As of 2014, 48.7% of girls and 46.3% of boys completed lower secondary school. The female rate in the Comoros is higher than Sub-Saharan Africa but lower than the lower middle income group. Lower secondary education completion rate measures how many children have completed the last grade of lower secondary education regardless of age completed.

In 2022, the female literacy rate was 56.9% whereas the male literacy rate was 66.6% and the female literacy rate for Sub-Saharan Africa in general stood at 61.4%.

==Political Participation==
Although the 1992 constitution recognizes their right to suffrage, as did the 1978 constitution, women otherwise play a limited role in politics in the Comoros.
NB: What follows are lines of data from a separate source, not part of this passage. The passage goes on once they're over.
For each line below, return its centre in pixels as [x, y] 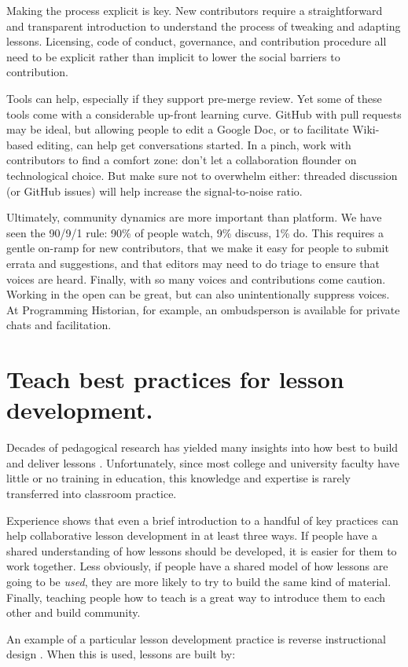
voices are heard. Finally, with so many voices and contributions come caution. [196, 279]
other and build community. [74, 612]
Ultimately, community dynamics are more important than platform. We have [194, 217]
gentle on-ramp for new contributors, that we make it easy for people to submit [198, 248]
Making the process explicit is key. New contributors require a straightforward [195, 10]
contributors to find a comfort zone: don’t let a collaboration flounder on [182, 160]
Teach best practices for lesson [175, 379]
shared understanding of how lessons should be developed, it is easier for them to [202, 550]

By contrast, in Mahoré female merchants sparked the movement for continued association with France, and later, for continued separation from the Republic of the Comoros.
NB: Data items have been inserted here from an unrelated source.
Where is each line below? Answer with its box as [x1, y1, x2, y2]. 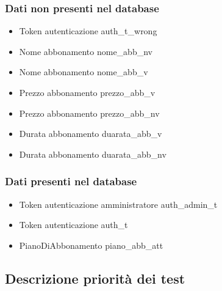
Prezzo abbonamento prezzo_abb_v [19, 86, 156, 98]
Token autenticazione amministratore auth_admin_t [19, 197, 218, 210]
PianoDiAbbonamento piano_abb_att [19, 238, 163, 251]
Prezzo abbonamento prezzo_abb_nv [19, 106, 160, 119]
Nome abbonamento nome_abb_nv [19, 45, 152, 57]
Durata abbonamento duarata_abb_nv [19, 147, 167, 160]
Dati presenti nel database [5, 174, 137, 189]
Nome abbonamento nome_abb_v [19, 65, 148, 78]
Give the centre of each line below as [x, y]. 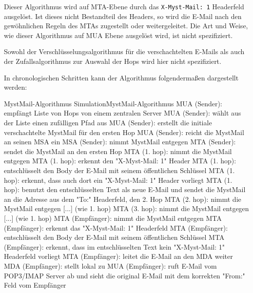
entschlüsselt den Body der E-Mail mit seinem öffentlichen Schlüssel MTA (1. [119, 170]
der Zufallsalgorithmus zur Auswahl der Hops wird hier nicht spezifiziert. [113, 61]
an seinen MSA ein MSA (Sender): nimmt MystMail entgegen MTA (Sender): [120, 142]
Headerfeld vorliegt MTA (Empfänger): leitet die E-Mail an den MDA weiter [118, 256]
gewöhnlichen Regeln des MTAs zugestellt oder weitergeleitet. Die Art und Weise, [126, 26]
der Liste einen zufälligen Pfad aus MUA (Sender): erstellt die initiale [108, 122]
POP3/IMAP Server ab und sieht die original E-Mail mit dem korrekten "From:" [125, 275]
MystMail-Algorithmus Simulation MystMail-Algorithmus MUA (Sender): [113, 103]

In one of Comoran society's first acknowledgements of women as a discrete interest group, the Abdallah government organized a seminar, "Women, Family, and Development," in 1986. Despite participants' hopes that programs for family planning and female literacy would be announced, conference organizers stressed the role of women in agriculture and family life. Women fared slightly better under the Djohar regime. In February 1990, while still interim president, Djohar created a cabinet-level Ministry of Social and Women's Affairs, and appointed a woman, Ahlonkoba Aithnard, to head it. She lasted until a few weeks after Djohar's election to the presidency in March, when her ministry was reorganized out of existence, along with several others. Another female official, Situ Mohamed, was named to head the second-tier Ministry of Population and Women's Affairs, in August 1991. She lost her position—and the subministry was eliminated—hardly a week later, in one of President Djohar's routine ministerial reshufflings. Djohar made another nod to women in February 1992, when he invited representatives of an interest group, the Women's Federation, to take part in discussions on what would become the constitution of 1992. Women only apparently organized and participated in a large demonstration critical of French support of the Djohar regime in October 1992, following government suppression of a coup attempt.

==Demographics==
The Comoros accepted international aid for family planning in 1983, but it was considered politically inexpedient to put any plans into effect. According to a 1993 estimate, there were 6.8 births per woman in the Comoros. By contrast, the figure was 6.4 births per woman for the rest of sub-Saharan Africa. In 2023, the birth rate had contracted to 29.884 births per 1000 people, a 1.45% decline from 2022.

The maternal mortality ratio in the Comoros has improved from 456 in 2000 to 217 in 2020. Maternal mortality in the Comoros is lower than its regional average. The maternal mortality ratio is the number of women who die from pregnancy-related causes while pregnant or within 42 days of pregnancy termination per 100,000 live births.